§ Task directions
Every line from the one that contains "Dhamaka (45, 66)" to the end of the material below should be output exactly, with both ends included and nothing else.
* * * *
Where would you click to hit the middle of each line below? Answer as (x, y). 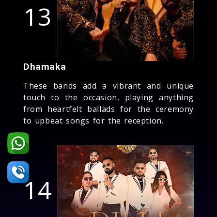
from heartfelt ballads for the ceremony (108, 109)
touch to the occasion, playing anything (108, 97)
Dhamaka (45, 66)
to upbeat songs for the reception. (93, 120)
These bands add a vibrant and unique (108, 85)
* * * *
§ Completed task
Dhamaka (45, 66)
to upbeat songs for the reception. (93, 120)
These bands add a vibrant and unique (108, 85)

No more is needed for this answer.